PROVIDED RECORDS START
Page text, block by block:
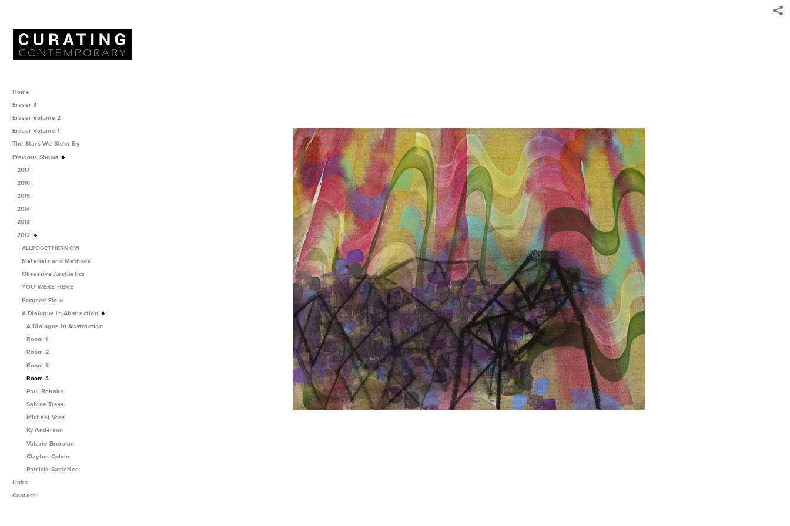
Home
Eraser 3
Eraser Volume 2
Eraser Volume 1
The Stars We Steer By
Previous Shows
2017
2016
2015
2014
2013
2012
ALLTOGETHERNOW
Materials and Methods
Obsessive Aesthetics
YOU WERE HERE
Focused Field
A Dialogue in Abstraction
A Dialogue in Abstraction
Room 1
Room 2
Room 3
Room 4
Paul Behnke
Sabine Tress
Michael Voss
Ky Anderson
Valerie Brennan
Clayton Colvin
Patricia Satterlee
Links
Contact
PROVIDED RECORDS END
## EXERCISE INSTRUCTIONS
Each line from the one containing "Previous Shows" through the final line of the records must be repeated exactly, with no line added or dropped.

## ANSWER SECTION
Previous Shows
2017
2016
2015
2014
2013
2012
ALLTOGETHERNOW
Materials and Methods
Obsessive Aesthetics
YOU WERE HERE
Focused Field
A Dialogue in Abstraction
A Dialogue in Abstraction
Room 1
Room 2
Room 3
Room 4
Paul Behnke
Sabine Tress
Michael Voss
Ky Anderson
Valerie Brennan
Clayton Colvin
Patricia Satterlee
Links
Contact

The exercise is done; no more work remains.